Response: This rather cynical “solution” is based on the premise that time is a great leveler, and would eventually yield a generation of Africans with no loyalty to their ethnic identity, culture, traditions, norms, values, language, heritage and history. The new “detribalized” Africa will have no Acholi, Buganda or Basoga – only Ugandans; no Venda, Xhosa or Zulu – only South Africans; no Igbo, Hausa or Yoruba – only Nigerians. In popular Nigerialese, the word “detribalized” has been misappropriated and is now misapplied to describe those who are claimed to be ethnically “color blind”. In fact, “detribalization” is defined as the process by which colonizers deliberately cause members of a primitive tribe to lose their inferior culture. Africa cannot afford to exchange its ethnic tensions for the anomie and social nakedness of a detribalized and detraditionalized continent. Peace at the expense of losing the ethnic ethos and genius of Africa’s diverse peoples would be the peace of a cultural graveyard – a pyrrhic peace.
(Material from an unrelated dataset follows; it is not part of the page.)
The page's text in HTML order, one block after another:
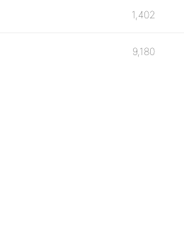
1,402
9,180

CONCLUSION: Perhaps the most far-reaching legacy of imperialism was the artificial borders created during the Scramble. As Giles Bolton puts it in, Africa Doesn’t Matter, Africa’s map “has more straight lines on it than any other continent; and never before had so much been decided by longitude and latitude rather than tribe and topography.”

There was general optimism that post-independence, ethnic loyalties would fade. Tafawa Balewa (Nigeria’s first prime minister), while contributing to a debate in a 1959 motion for independence declared “I am confident that when we have our own citizenship, our own national flag, our own national anthem, we shall find the flame of national unity will burn bright and strong.” Sékou Touré of Guinea spoke similar words in 1959: “In three or four years, no one will remember the tribal, ethnic or religious rivalries.” This proved to be a false hope. But many Africans are still in denial, pretending that natural human differences (racial, religious, kinship, and/or linguistic) do not matter. Others are imprisoned in a “separatism-is-bad” mindset, because of a subconscious idealization or even worship of the Caucasian, leading to a near-superstitious belief in the sacrosance of colonial geographical entities.
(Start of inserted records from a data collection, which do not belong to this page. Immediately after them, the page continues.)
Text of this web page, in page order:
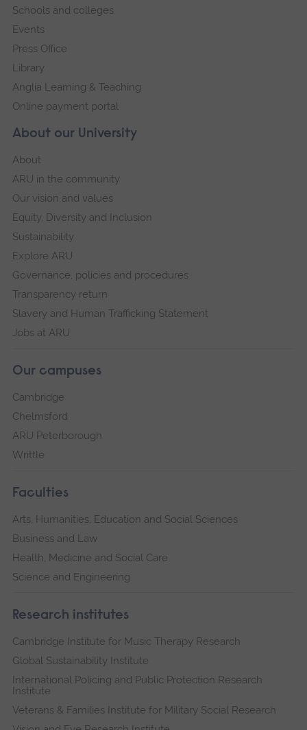
About our University
About
ARU in the community
Our vision and values
Equity, Diversity and Inclusion
Sustainability
Explore ARU
Governance, policies and procedures
Transparency return
Slavery and Human Trafficking Statement
Jobs at ARU
Our campuses
Cambridge
Chelmsford
ARU Peterborough
Writtle
Faculties
Arts, Humanities, Education and Social Sciences
Business and Law
Health, Medicine and Social Care
Science and Engineering
Research institutes
Cambridge Institute for Music Therapy Research
Global Sustainability Institute
International Policing and Public Protection Research
Institute
Veterans & Families Institute for Military Social Research
Schools and colleges
Events
Press Office
Library
Anglia Learning & Teaching
Online payment portal

None of Africa’s current secessionist movements can muster enough military power to force the central state to agree to separation or restructuring. In any case, Africans must stop making martyrs of fellow Africans over maps heedlessly drawn by imperialist entrepreneurs. The only way to reduce the burden of its colonial legacy is for Africa to embrace self-determination /separatism as an opportunity for growth, and not an excuse for oppression and bloodletting. Otherwise, Africa will NOT know peace and black/African lives will continue NOT to matter.

Africa is a strategic continent, and the outcome for Africa should be of concern to all. For Africa is both the world’s past and the world’s future – the oldest continent, yet the youngest in age and soon-to-be largest by population. Africa is the origin of humankind and the cradle of all civilization. Oui, nous sommes tous Africains!